From Where the Boys Are to where the young Brit males are

The worst reaction from locals to tourists during my Florida years was from Fort Lauderdale about Spring Break.

Although Spring Break has ended where it began, Fodor’s No List is about the spread of the phenomenon where crowds abuse landmark places “before they’re ruined forever,” or as locals might say, just for the hell of it.

There’s Venice, Amsterdam, the Amalfi Coast, Lake Tahoe, Maui, Thai beaches — 10 in all.

After the summer of 2022 when Venice reopened following Covid lockdown, 80,000 visitors a day poured in. That was 370 visitors for every resident!

Last summer residents of Maui were threatened by heavy fines for watering their lawns or washing their cars. Meanwhile the Grand Hotel Wailea with 787 rooms boasted of 770,000 gallons of water that fill its nine pools.

(Credit, The Grand Hotel Wailea)

This year, according to TravelAge West, the State of Hawaii de-funded its tourism promotion agency before relenting for a two-and-a-half year disbursement of $38.3 million while adding an unprecedented destination stewardship program worth $27 million for the same period to the Council for Native Hawiian Advancement.

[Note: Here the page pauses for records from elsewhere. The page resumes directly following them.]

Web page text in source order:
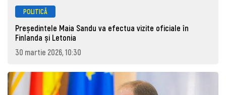
POLITICĂ
Președintele Maia Sandu va efectua vizite oficiale în
Finlanda și Letonia
30 martie 2026, 10:30
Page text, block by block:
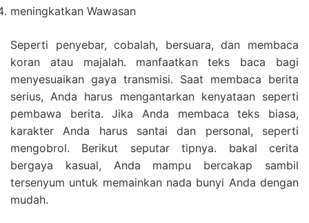
meningkatkan Wawasan
Seperti penyebar, cobalah, bersuara, dan membaca
koran atau majalah. manfaatkan teks baca bagi
menyesuaikan gaya transmisi. Saat membaca berita
serius, Anda harus mengantarkan kenyataan seperti
pembawa berita. Jika Anda membaca teks biasa,
karakter Anda harus santai dan personal, seperti
mengobrol. Berikut seputar tipnya. bakal cerita
bergaya kasual, Anda mampu bercakap sambil
tersenyum untuk memainkan nada bunyi Anda dengan
mudah.
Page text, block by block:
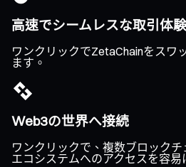
高速でシームレスな取引体験
ワンクリックでZetaChainをスワ
ます。
Web3の世界へ接続
ワンクリックで、複数ブロック
エコシステムへのアクセスを容易
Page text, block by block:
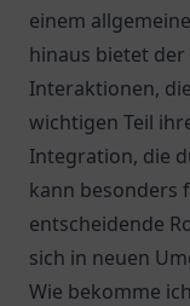
einem
hinaus bietet
Interaktionen,
wichtigen Teil
Integration, die
kann besonders
entscheidende
sich in neuen
Wie bekomme
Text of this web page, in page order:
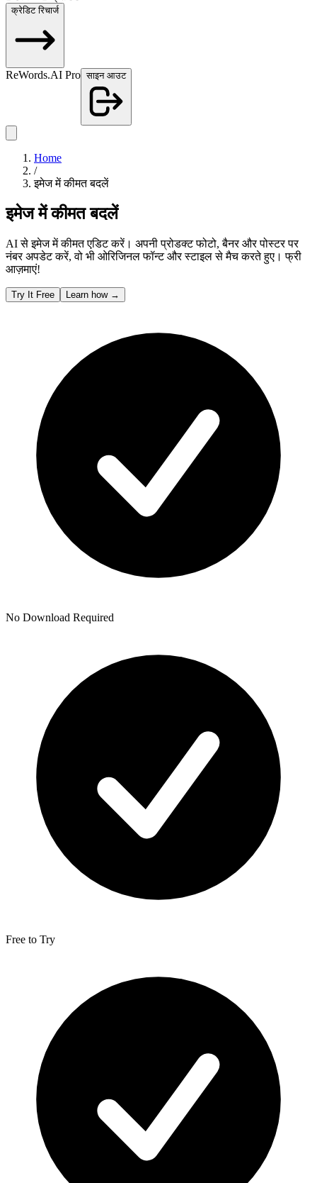
क्रेडिट रिचार्ज
ReWords.AI Pro साइन आउट
Home
/
इमेज में कीमत बदलें
इमेज में कीमत बदलें
AI से इमेज में कीमत एडिट करें। अपनी प्रोडक्ट फोटो, बैनर और पोस्टर पर
नंबर अपडेट करें, वो भी ओरिजिनल फॉन्ट और स्टाइल से मैच करते हुए। फ्री
आज़माएं!
Try It Free Learn how →
No Download Required
Free to Try
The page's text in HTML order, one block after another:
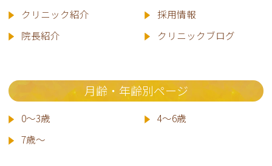
クリニック紹介
採用情報
院長紹介 クリニックブログ
月齢・年齢別ページ
0～3歳
4～6歳
7歳～
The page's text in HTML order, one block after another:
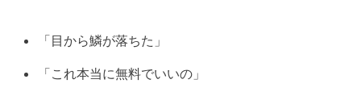
「目から鱗が落ちた」
「これ本当に無料でいいの」
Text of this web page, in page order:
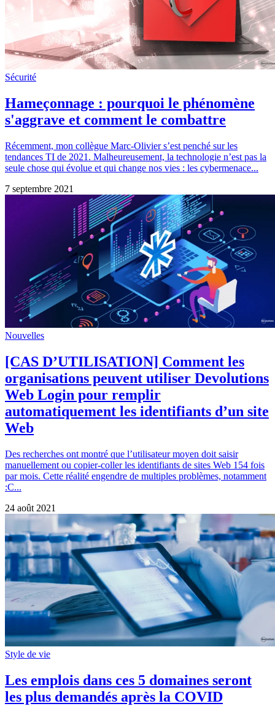
Sécurité
Hameçonnage : pourquoi le phénomène
s'aggrave et comment le combattre
Récemment, mon collègue Marc-Olivier s’est penché sur les
tendances TI de 2021. Malheureusement, la technologie n’est pas la
seule chose qui évolue et qui change nos vies : les cybermenace...
7 septembre 2021
Nouvelles
[CAS D’UTILISATION] Comment les
organisations peuvent utiliser Devolutions
Web Login pour remplir
automatiquement les identifiants d’un site
Web
Des recherches ont montré que l’utilisateur moyen doit saisir
manuellement ou copier-coller les identifiants de sites Web 154 fois
par mois. Cette réalité engendre de multiples problèmes, notamment
:C...
24 août 2021
Style de vie
Les emplois dans ces 5 domaines seront
les plus demandés après la COVID
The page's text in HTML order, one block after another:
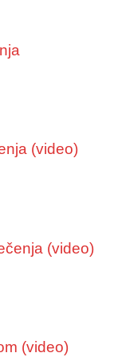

For Fodor’s, it’s still a matter of choice. No shaming.

They want us to act responsibly by supporting what they call “community-first initiatives.” Among advice for readers, they suggest we travel off season, with a small group, or just behave less frontally. They profile “Earth-conscious organizations with unique sustainable and eco-conscious approaches to tourism.”

Who can fault any of it?

But what Fodor’s isn’t telling you is that they already had a No List 40 years ago that exposed how tourism disadvantaged leisure travelers then and still does.

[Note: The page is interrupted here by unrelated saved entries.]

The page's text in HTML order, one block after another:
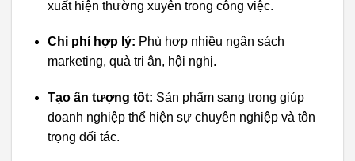
xuất hiện thường xuyên trong công việc.
Chi phí hợp lý: Phù hợp nhiều ngân sách
marketing, quà tri ân, hội nghị.
Tạo ấn tượng tốt: Sản phẩm sang trọng giúp
doanh nghiệp thể hiện sự chuyên nghiệp và tôn
trọng đối tác.
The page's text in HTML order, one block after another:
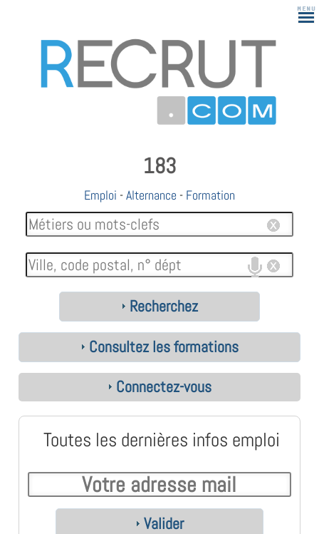
183
Emploi -Alternance - Formation
Recherchez
Consultez les formations
Connectez-vous
Toutes les dernières infos emploi
Valider
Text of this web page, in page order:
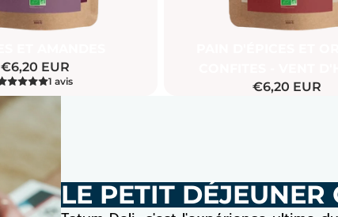
€6,20 EUR
1 avis
€6,20 EUR
LE PETIT
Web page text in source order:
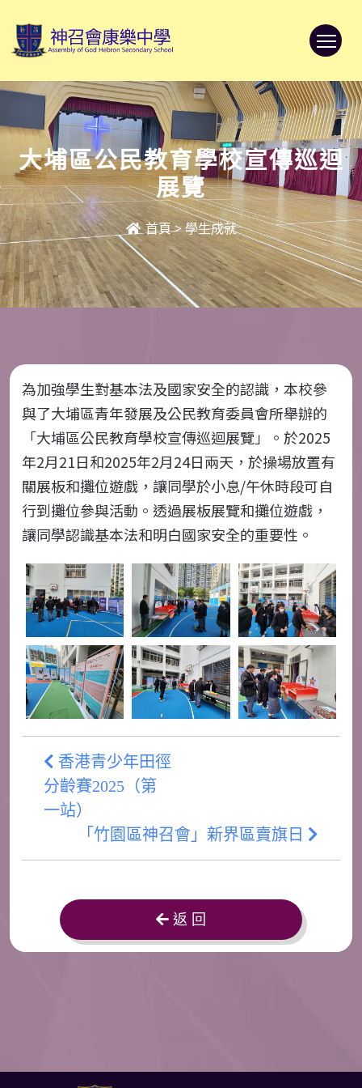
大埔區公民教育學校宣傳巡迴
展覽
首頁>學生成就
為加強學生對基本法及國家安全的認識，本校參
與了大埔區青年發展及公民教育委員會所舉辦的
「大埔區公民教育學校宣傳巡迴展覽」。於2025
年2月21日和2025年2月24日兩天，於操場放置有
關展板和攤位遊戲，讓同學於小息/午休時段可自
行到攤位參與活動。透過展板展覽和攤位遊戲，
讓同學認識基本法和明白國家安全的重要性。
香港青少年田徑
分齡賽2025（第
一站）
「竹園區神召會」新界區賣旗日
返 回
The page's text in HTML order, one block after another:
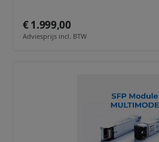
€ 1.999,00
Adviesprijs incl. BTW
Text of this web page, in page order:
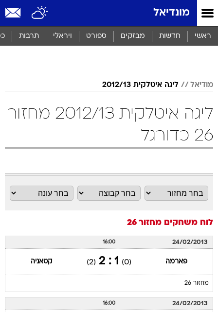
מונדיאל
ראשי חדשות מבזקים ספורט ויראלי תרבות
מודיאל ליגה איטלקית 2012/13
ליגה איטלקית 2012/13 מחזור
26 כדורגל
לוח משחקים מחזור 26
24/02/2013
16:00
פארמה (0)
1 : 2
(2) קטאניה
מחזור 26
24/02/2013
16:00
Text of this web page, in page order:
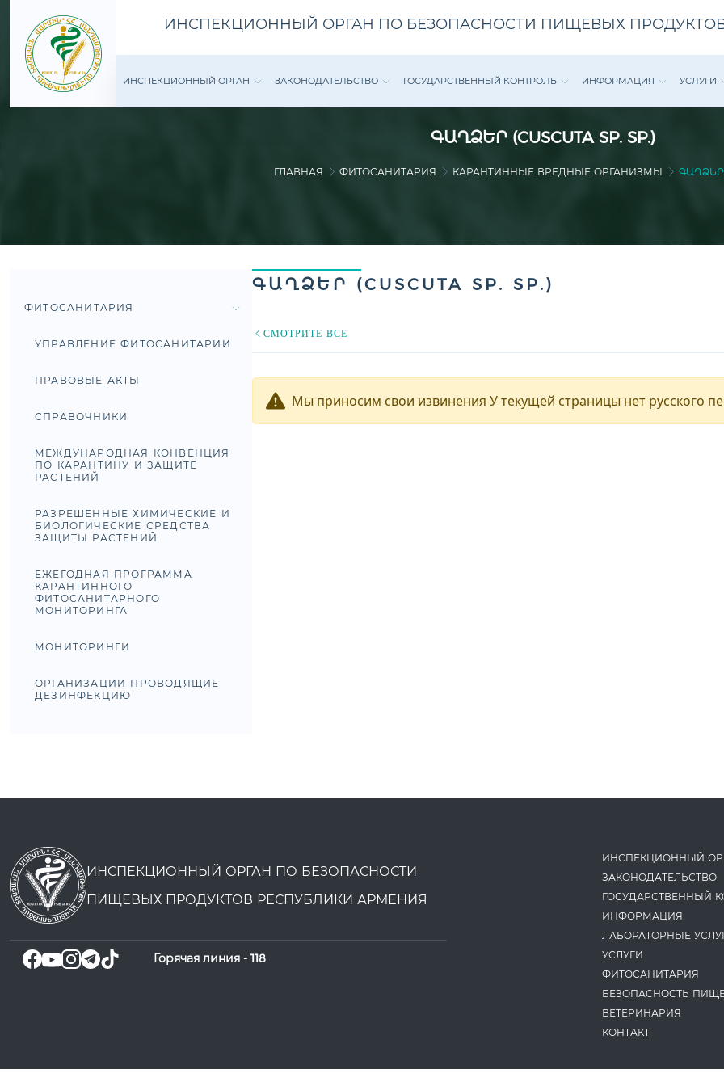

I will explain further down.

Vigilantes for the climate

This year’s No List is part of a growing public pushback against corporate perpetrators of global warming.

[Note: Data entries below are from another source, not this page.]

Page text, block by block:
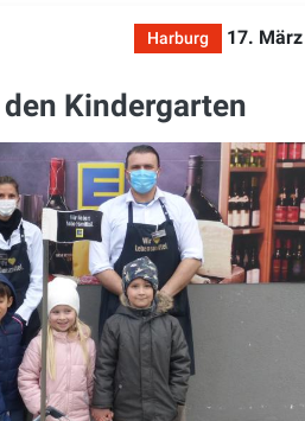
Harburg
17.
Kindergarten
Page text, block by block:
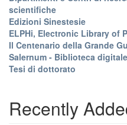
scientifiche
Edizioni Sinestesie
ELPHi, Electronic Library of
Il Centenario della Grande
Salernum - Biblioteca
Tesi di dottorato
Recently
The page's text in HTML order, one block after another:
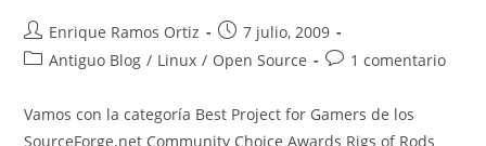
Autor
de
Enrique Ramos Ortiz
Publicación
de
la
7 julio, 2009
Categoría
la
entrada:
Antiguo Blog / Linux / Open Source
Comentarios
entrada:
1 comentario
Vamos con la categoría Best Project for Gamers de los
SourceForge.net Community Choice Awards Rigs of Rods
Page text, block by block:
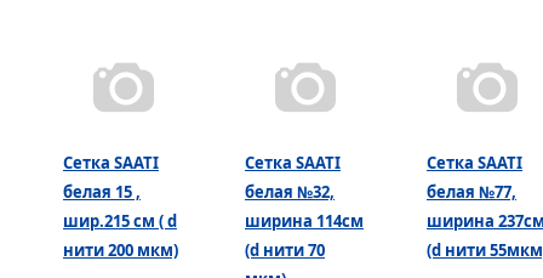
Сетка SAATI
белая 15 ,
шир.215 см ( d
нити 200 мкм)
Сетка SAATI
белая №32,
ширина 114см
(d нити 70
Сетка SAATI
белая №77,
ширина
(d нити
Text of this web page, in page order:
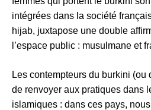
intégrées dans la société
hijab, juxtapose une double
l’espace public : musulmane et
Les contempteurs du burkini (ou
de renvoyer aux pratiques dans
islamiques : dans ces pays,
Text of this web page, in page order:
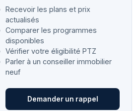
Recevoir les plans et prix
actualisés
Comparer les programmes
disponibles
Vérifier votre éligibilité PTZ
Parler à un conseiller immobilier
neuf
Demander un rappel
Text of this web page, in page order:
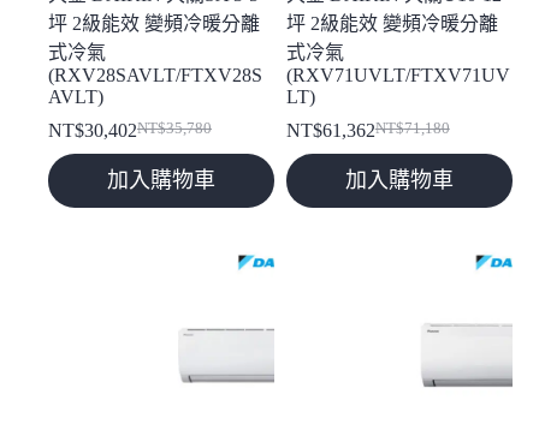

Climate Coach of The Washington Post Michael J. Coren cites a Reuters dispatch of environmental bounty hunters “bagging big polluters with technology from cameras to satellites as rules to curb greenhouse gases go into effect.”

But nonprofits had already begun to call for curbing nonessential travel before Covid shut it down anyway. Activity is centered in Europe, where rail networks connect across borders.

A few examples:

  • Stay Grounded of Austria has brought together more than 160 organizations from around the world that since 2016 promote alternatives to air travel. The network includes local airport opposition groups, climate justice activists, nonprofits, trade unions and academics, among others. Unfortunately, no affiliates are named.
  • Pledges made to Sweden’s We Stay on the Ground have reached almost 100,000, according to The New York Times.
  • Flight Free members forgo air travel across the States, Europe, the U.K. and Australia, although across the vast U.S. where trains are few, slow, and bathrooms often filthy, pledge numbers remain below 500.
(credit, Startside — We Stay on the Ground)
  • No Fly Climate Sci offers an online forum that links aviation and climate change meant to reduce the need for academics to fly to conferences. Co-founder Peter Kalmus, a climate scientist with the NASA Jet Propulsion Laboratory who founded the online forum, told The Times that “When you get on a plane, not only are you responsible for emissions, but you’re also casting a vote to continue expanding that system.”
  • European airports are generally ahead of the rest of the world in adapting to climate change. According to Airport World, they outperform the global average in carbon performance, registering a -11.9% reduction in Scope 1 and 2 CO2 emissions, which they control directly or indirectly, compared to the global reduction rate of -8.1%.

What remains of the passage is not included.